- School: Elon University
- Location: Elon, North Carolina, USA
- Conference: Colonial Athletic Association
- Founded: 1938-1982, 2001-
- Director: Dr. Danny Frye (2026-Present)
- Members: 230

= Elon University Fire of the Carolinas Marching Band =

College marching band in Elon, North Carolina

The Fire of the Carolinas, the marching band at Elon University, is a contemporary ensemble that performs at all Phoenix home football games, select away football games, and at various University events throughout the fall. All Elon students are eligible for membership within the band which includes winds, percussion, color guard, feature twirler, and dance team. FOTC members are from almost every area of study on campus, with over 30 different majors represented each year.

==History==
The first reference to Elon College's (now Elon University) band marching onto the field to perform halftime shows is in Elon's 1938 yearbook.
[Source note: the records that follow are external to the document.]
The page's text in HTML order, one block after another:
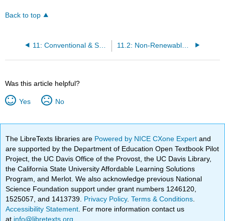
Back to top
11: Conventional & Sustainable Energy 11.2: Non-Renewable Energy Sources
Was this article helpful?
Yes No
The LibreTexts libraries are Powered by NICE CXone Expertand
are supported by the Department of Education Open Textbook Pilot
Project, the UC Davis Office of the Provost, the UC Davis Library,
the California State University Affordable Learning Solutions
Program, and Merlot. We also acknowledge previous National
Science Foundation support under grant numbers 1246120,
1525057, and 1413739. Privacy Policy.Terms & Conditions
Accessibility Statement . For more information contact us
at info@libretexts.org
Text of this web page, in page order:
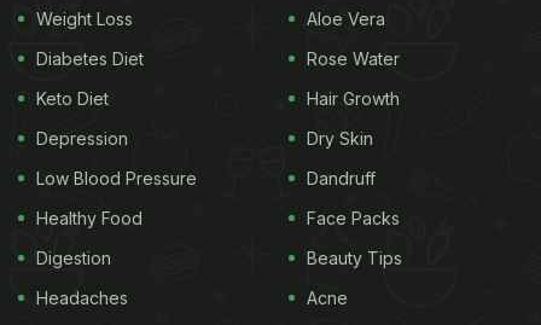
Weight Loss
Diabetes Diet
Keto Diet
Depression
Low Blood Pressure
Healthy Food
Digestion
Headaches
Aloe Vera
Rose Water
Hair Growth
Dry Skin
Dandruff
Face Packs
Beauty Tips
Acne
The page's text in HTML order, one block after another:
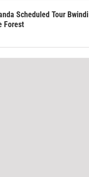
Scheduled Tour Bwindi
Forest
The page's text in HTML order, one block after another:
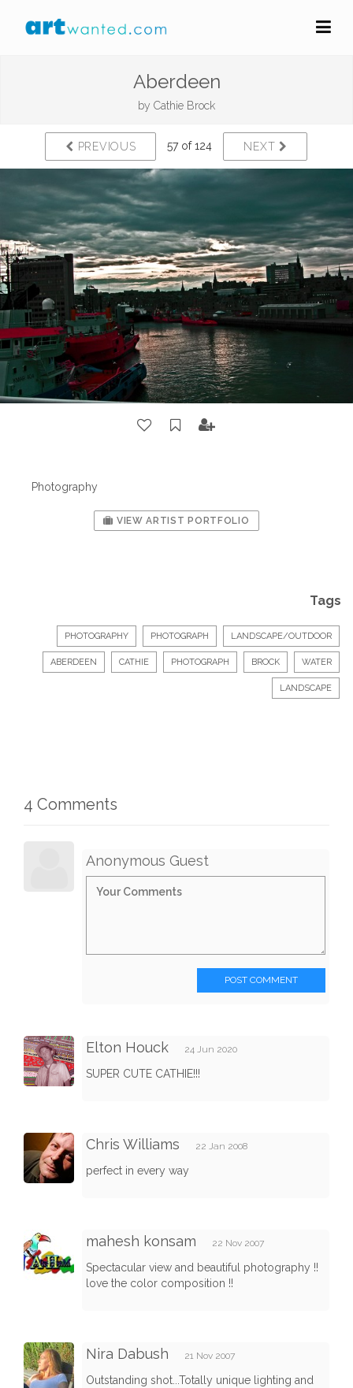
Aberdeen
by Cathie Brock
PREVIOUS 57 of 124 NEXT
Photography
VIEW ARTIST PORTFOLIO
Tags
PHOTOGRAPHY PHOTOGRAPH LANDSCAPE/OUTDOOR
ABERDEEN CATHIE PHOTOGRAPH BROCK WATER
LANDSCAPE
4 Comments
Anonymous Guest
POST COMMENT
Elton Houck 24 Jun 2020
SUPER CUTE CATHIE!!!
Chris Williams 22 Jan 2008
perfect in every way
mahesh konsam 22 Nov 2007
Spectacular view and beautiful photography !!
love the color composition !!
Nira Dabush 21 Nov 2007
Outstanding shot...Totally unique lighting and
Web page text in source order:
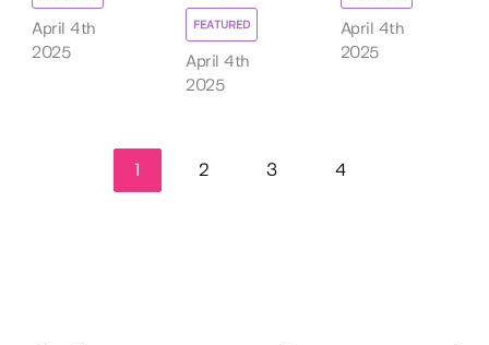
April 4th
2025
FEATURED
April 4th
2025
April 4th
2025
2 3 4
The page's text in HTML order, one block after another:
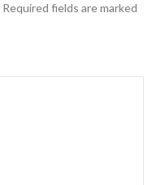
Required fields are marked
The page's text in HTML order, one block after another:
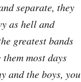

It was organized by student Landon Walker and had 22 members under Drum Major Harold Hilburn. The marching band lasted until 1982 and shut down due to disinterest. Bill DeJournett, band director at Colorado State University, was hired to resurrect Elon's band. The current director of the band is Dr. Danny Frye, who also serves as the school's wind ensemble director.

===Directors===
- Landon Davis Walker (1938)
- Charles R. Hamrick (1939)
- Howard Grier Brown (1940)
- Elbert F. Rhodes (1941-1949)
- Eugene Jacobowsky (1950)
- John S. Westmoreland (1952-1953)
- Laurence Hedgpeth (1954)
- Dewey M. Stowers, Jr. (1955-1959)
- Gene Patrick Johnson (1960-1961)
- Jack O. White (1962-1982)
- William (Bill) DeJournett (2001-2002)
- Tony Sawyer (2003-2012)
- Raul Barcenes (2013)
- Adam Kehl (2014–2018)
- Jonathan Poquette (2019–2026)
- Danny Frye (2026-Present)
==Traditions==
The Fire of the Carolinas performs 3-4 high energy, entertainment focused halftime shows every year that includes a wide variety of music from classic rock, pop, and jazz, to modern alternative and current popular music. The band also performs a full collegiate pregame show. The band has a close-knit, family atmosphere. Members also receive a small scholarship that increases every year of participation in the band.

==Associations==
Elon University has the Iota Xi chapter of Tau Beta Sigma that is connected to the band.